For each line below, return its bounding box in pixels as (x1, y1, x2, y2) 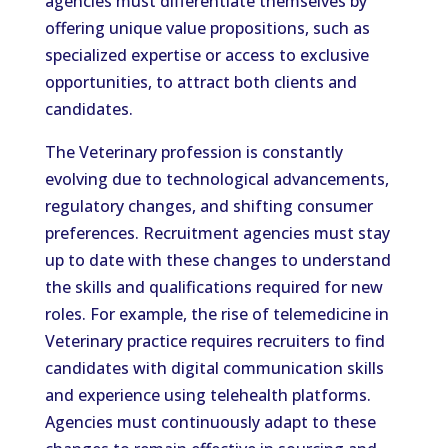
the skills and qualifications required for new (44, 276, 383, 298)
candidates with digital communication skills (44, 357, 384, 379)
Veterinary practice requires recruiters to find (44, 330, 385, 352)
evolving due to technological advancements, (44, 168, 389, 190)
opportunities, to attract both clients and (44, 71, 357, 93)
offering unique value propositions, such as (44, 17, 370, 39)
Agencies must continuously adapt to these (44, 411, 376, 433)
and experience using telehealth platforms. (44, 384, 371, 406)
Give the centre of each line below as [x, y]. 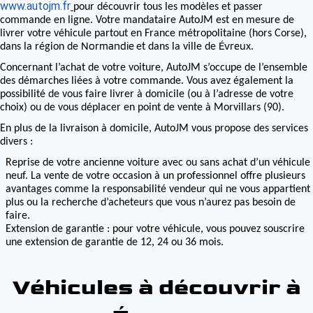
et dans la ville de [177, 47]
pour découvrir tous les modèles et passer [168, 7]
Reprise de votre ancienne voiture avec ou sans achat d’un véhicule [158, 163]
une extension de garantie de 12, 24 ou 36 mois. [115, 242]
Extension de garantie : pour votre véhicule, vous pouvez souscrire [155, 229]
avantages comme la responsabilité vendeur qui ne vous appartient [158, 189]
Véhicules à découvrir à [156, 287]
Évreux [235, 46]
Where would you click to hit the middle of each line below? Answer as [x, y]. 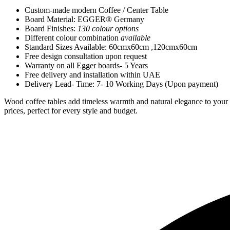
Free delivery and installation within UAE [92, 74]
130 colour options [109, 28]
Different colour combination [73, 37]
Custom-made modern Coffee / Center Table [97, 10]
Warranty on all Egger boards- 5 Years [86, 65]
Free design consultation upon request [86, 56]
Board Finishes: [51, 28]
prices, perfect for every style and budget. [71, 110]

**WHAT YOU SHOULD DO**: In the material above, report how many lines hold the word "skills", and add nothing to the figure.

**TASK RESPONSE**: 2